You can get updates from the certain news app you recently downloaded, letting you know all of that is happening in the world of politics, US news, World News, and Entertainment.
These handy, easy to access apps have many benefits and have had an impact on our society and the way we view media and news.
Yet I've noticed something else too.
I have an app for a particular news channel and I have my settings set up so that when 'breaking news' happens I would get an alert, letting me know, just minutes after 'it' happens, what just happened. It is great too. I was one of the first to know when many events occurred.
But here is what I've noticed....
Most of the time, most of the dings I get when I get an update, most of the 'breaking news' is nothing but...
bad
news.
Death toll is up to ____
So and so said this about so and so.
Plane crashes....
River floods....
Volcano erupts...
Terrorist plot....
You get the point.
Too often all we get is bad news. When you turn on the TV, what do you see? Floating heads, accusing someone of saying something and then on the other channels you have so and so saying they never said anything like that. You have one station too ____ and another station to _____.
All of the bad news being reported about makes me wonder, is there any good news out there? Are there any good things happening to people? Are there any good people out there providing hope to those who are hopeless?
It is quite understandable then when we hear people ask...
Where is God...
amidst these floods, bombs, earthquakes, killing of animals and oil spills, death threats, and political mumble-jumble?
God, if you are real, where are you then? Show us a sign. Show us you are with us.
Let's be honest though, what we are really asking , what we really are projecting, is our own fears, anxieties, frustrations and doubts. We join our voice to the cacophony of negative voices that surround us and we get caught up on 'just how bad things really are.'
Again I can't help but to ask, are they really that bad?
Or is it, we focus too much on the negative and spend too little of time acknowledging those good things that are happening in our lives, the good work that is being don, the good news that is coming to us in different ways?
I understand and realize too there are times when we need to express our frustration. There are times when we need to express our anger. There are times when we need to express how upset we are with the way things have turned out. For if we don't, we aren't being honest to ourselves and we begin to hide behind a facade of 'religious and spiritual' nonsense, stripping us of any authentic voices we may add to the community at large. Suppressing any emotion, both positive and negative, can have a lasting and harmful affect.
What to do then? Where does one begin?
This is what is exciting about what we will be doing this Sunday. As we load up in vehicles and as we grab our camera's, we are going to make time to look for the good in our community. Our exercise is to drive around the city...
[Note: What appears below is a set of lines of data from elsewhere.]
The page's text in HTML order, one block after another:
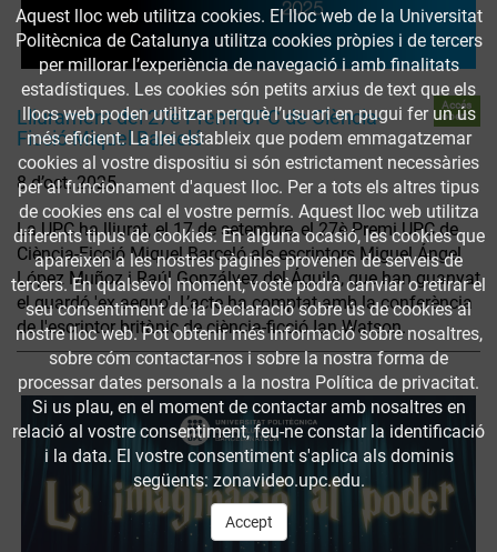
Lliurament del 27è Premi UPC de Ciència-
Ficció Miquel Barceló
Accés
obert
8 d’oct. 2025
La UPC ha lliurat, el 17 de setembre, el 27è Premi UPC de
Ciència-Ficció Miquel Barceló als escriptors Miguel Ángel
López Muñoz i Raúl Gonzálvez del Águila, que han guanyat
el guardó 'ex aequo'. L’acte ha comptat amb la conferència
de l'escriptor britànic de ciència-ficció Ian Watson.
Aquest lloc web utilitza cookies. El lloc web de la Universitat
Politècnica de Catalunya utilitza cookies pròpies i de tercers
per millorar l’experiència de navegació i amb finalitats
estadístiques. Les cookies són petits arxius de text que els
llocs web poden utilitzar perquè l’usuari en pugui fer un ús
més eficient. La llei estableix que podem emmagatzemar
cookies al vostre dispositiu si són estrictament necessàries
per al funcionament d'aquest lloc. Per a tots els altres tipus
de cookies ens cal el vostre permís. Aquest lloc web utilitza
diferents tipus de cookies. En alguna ocasió, les cookies que
apareixen a les nostres pàgines provenen de serveis de
tercers. En qualsevol moment, vostè podrà canviar o retirar el
seu consentiment de la Declaració sobre ús de cookies al
nostre lloc web. Pot obtenir més informació sobre nosaltres,
sobre cóm contactar-nos i sobre la nostra forma de
processar dates personals a la nostra Política de privacitat.
Si us plau, en el moment de contactar amb nosaltres en
relació al vostre consentiment, feu-ne constar la identificació
i la data. El vostre consentiment s'aplica als dominis
següents: zonavideo.upc.edu.
Accept
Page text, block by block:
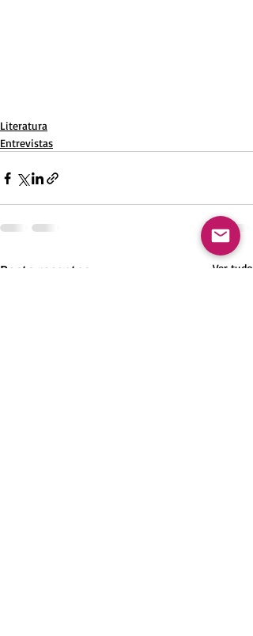
Literatura
Entrevistas
Posts recentes Ver tudo
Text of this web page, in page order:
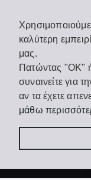
καλύτερη
μας.
Πατώντας "OK"
συναινείτε για
αν τα έχετε
μάθω
Ήθη,
on
Facebook
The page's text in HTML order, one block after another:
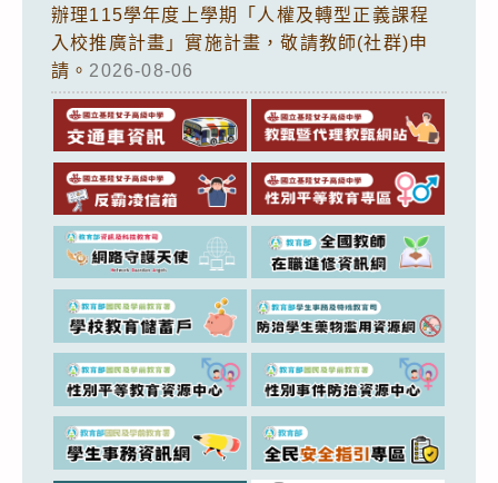
辦理115學年度上學期「人權及轉型正義課程
入校推廣計畫」實施計畫，敬請教師(社群)申
請。 2026-08-06

looking for those places where we know Christ is present...
and...
go to those places where we would least expect to meet the risen Christ.
Henri Nouwen says, "Spiritual disciplines are the skills and techniques by which we begin to see the image of God in our heart. Spiritual formation is the careful attentiveness to the work of God, our master sculptor, as we submit to the gradual chipping away of all that is not of God, until the inner lion is revealed (referring to a marble artist carving a lion of a marble stone, freeing the lion from within)."
I mention this to remind us of the discipline of holy listening...
and watching.
Living a spiritual life is far from easy. Being attentive to God in our lives, amidst our busy schedules, bad news reports, and all the other distractions which get in the way, is difficult. Yet, being formed in God's likeness involves the struggle to move from absurd living to obedient listening, Nouwen would say. Absurd includes the word sardus, which means 'deaf'. Absurd living is a way of life in which we remain deaf to the voice that speaks to us in our silence. Nouwen also said, "It seems that the noisy, busy world conspire against our hearing that voice and tries to make us absolutely deaf. It therefore is not surprising that we often wonder, in the midst of our very occupied and preoccupied lives, if anything is truly happening."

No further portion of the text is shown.